To be fair that is a trope that most forms of visual media have.


----------



## ricinsbluebox (Apr 22, 2014)

I suppose that's also true... unrealistic as all hell but /is/ fairly common ish in media anyway ._. .


----------



## Wolveon (Apr 22, 2014)

Clayton said:


> It's really mediocre, WAYYYYYYYYY overrated.
> The entire show is just wolves/people running somewhere


Pretty much this. It okay, but there's definitely better stuff out there.


----------



## ElectricBlue1989 (Apr 22, 2014)

I have. 
I used to wait until past midnight (even more if Daylight Savings was going on) until the most recent episode aired on _Adult Swim_ Saturday night/Sunday morning.

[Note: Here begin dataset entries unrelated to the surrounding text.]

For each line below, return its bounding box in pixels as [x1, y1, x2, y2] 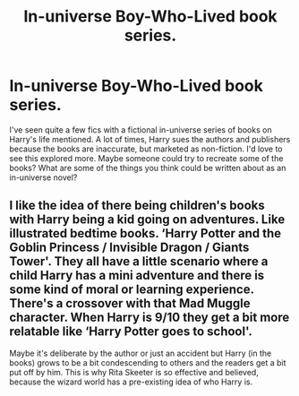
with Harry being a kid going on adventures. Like [9, 212, 286, 228]
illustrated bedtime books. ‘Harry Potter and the [9, 226, 282, 241]
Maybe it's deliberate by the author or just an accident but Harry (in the [9, 348, 272, 358]
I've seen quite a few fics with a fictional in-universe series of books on [9, 124, 272, 135]
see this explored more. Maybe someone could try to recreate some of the [9, 152, 284, 163]
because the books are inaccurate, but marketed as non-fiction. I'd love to [9, 143, 284, 154]
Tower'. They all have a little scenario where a [9, 254, 269, 270]
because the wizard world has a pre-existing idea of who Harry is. [9, 376, 253, 387]
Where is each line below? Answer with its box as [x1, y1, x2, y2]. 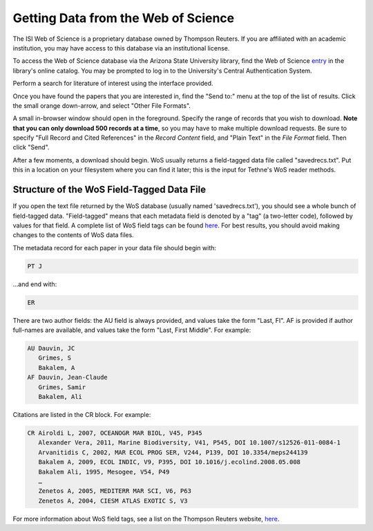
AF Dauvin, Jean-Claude [27, 373, 108, 382]
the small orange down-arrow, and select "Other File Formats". [12, 101, 191, 110]
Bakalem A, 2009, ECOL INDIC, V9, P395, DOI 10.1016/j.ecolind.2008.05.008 [38, 458, 300, 466]
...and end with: [12, 280, 57, 288]
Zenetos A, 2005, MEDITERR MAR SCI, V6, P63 [38, 487, 191, 495]
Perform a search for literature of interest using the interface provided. [12, 80, 213, 88]
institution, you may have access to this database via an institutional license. [12, 44, 230, 52]
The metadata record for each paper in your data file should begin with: [12, 243, 217, 252]

I really liked it. The melancholic vibe suited me so well back in those days. The animation was _amazing_. I almost went as far as making my own fanart (well, half of it anyways), using the character reference sheets that I found on the web. Downloaded the ending theme on my mp3. I still have it.
And it furthered my fascination for wolves.

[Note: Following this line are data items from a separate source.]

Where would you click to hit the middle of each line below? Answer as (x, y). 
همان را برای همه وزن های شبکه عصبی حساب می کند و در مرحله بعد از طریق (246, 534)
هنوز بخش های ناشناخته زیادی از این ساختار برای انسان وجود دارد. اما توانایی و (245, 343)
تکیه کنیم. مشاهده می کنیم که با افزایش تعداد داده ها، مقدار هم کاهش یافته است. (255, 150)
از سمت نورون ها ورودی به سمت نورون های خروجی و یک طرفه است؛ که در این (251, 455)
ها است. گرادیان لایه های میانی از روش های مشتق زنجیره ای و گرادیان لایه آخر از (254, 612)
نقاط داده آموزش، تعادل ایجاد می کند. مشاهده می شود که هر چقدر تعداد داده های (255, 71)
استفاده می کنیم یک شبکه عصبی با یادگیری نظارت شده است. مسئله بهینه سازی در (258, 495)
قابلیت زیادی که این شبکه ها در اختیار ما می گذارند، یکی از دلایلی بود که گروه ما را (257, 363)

The ending, rather than mind-f*ck or leave a gaping hole in my heart like it's de rigueur in anime/manga, was at most confusing. One could give their own interpretation on what the hell happened. 



Clayton said:


> It's really mediocre, WAYYYYYYYYY overrated.
> The entire show is just wolves/people running somewhere



Like _The Lord of the Rings_ triogy? Even the trees walked in those movies! XP


----------



## ricinsbluebox (Apr 22, 2014)

ElectricBlue1989 said:


> I have.
> I used to wait until past midnight (even more if Daylight Savings was going on) until the most recent episode aired on _Adult Swim_ Saturday night/Sunday morning.
> 
> I really liked it. The melancholic vibe suited me so well back in those days. The animation was _amazing_. I almost went as far as making my own fanart (well, half of it anyways), using the character reference sheets that I found on the web. Downloaded the ending theme on my mp3. I still have it.
> ...



Yeah, it further got me into loving wolves and stuff too!  It also got me into a ton of good music through people's music videos on the then still young youtube xD.  

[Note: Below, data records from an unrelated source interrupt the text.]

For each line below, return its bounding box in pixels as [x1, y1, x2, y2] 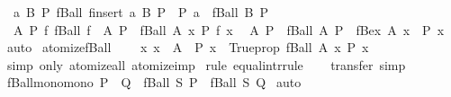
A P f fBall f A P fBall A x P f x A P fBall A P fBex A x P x [13, 20, 445, 39]
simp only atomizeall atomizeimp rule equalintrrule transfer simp [6, 55, 406, 74]
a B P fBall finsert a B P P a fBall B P [13, 3, 269, 21]
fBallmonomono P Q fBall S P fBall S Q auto [6, 73, 302, 92]
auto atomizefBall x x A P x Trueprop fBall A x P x [6, 38, 369, 57]
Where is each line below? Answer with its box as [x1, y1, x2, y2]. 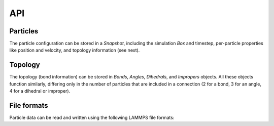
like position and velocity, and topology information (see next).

Personally, I think at the end after Cheza did whatever it was that she did, they all died (obviously, I don't think there was one single character left who survived anyway) went to paradise, which was essentially the real world.  Or maybe their version of the real world.  So in the 'real world', let's say, they weren't so hard-pushed to find/look for paradise anymore because they already found it (and they were in their human forms, so also no one was going to try to kill them).  As for the bad guy whose name escapes me, I have /no/ idea what happened to him after he died... 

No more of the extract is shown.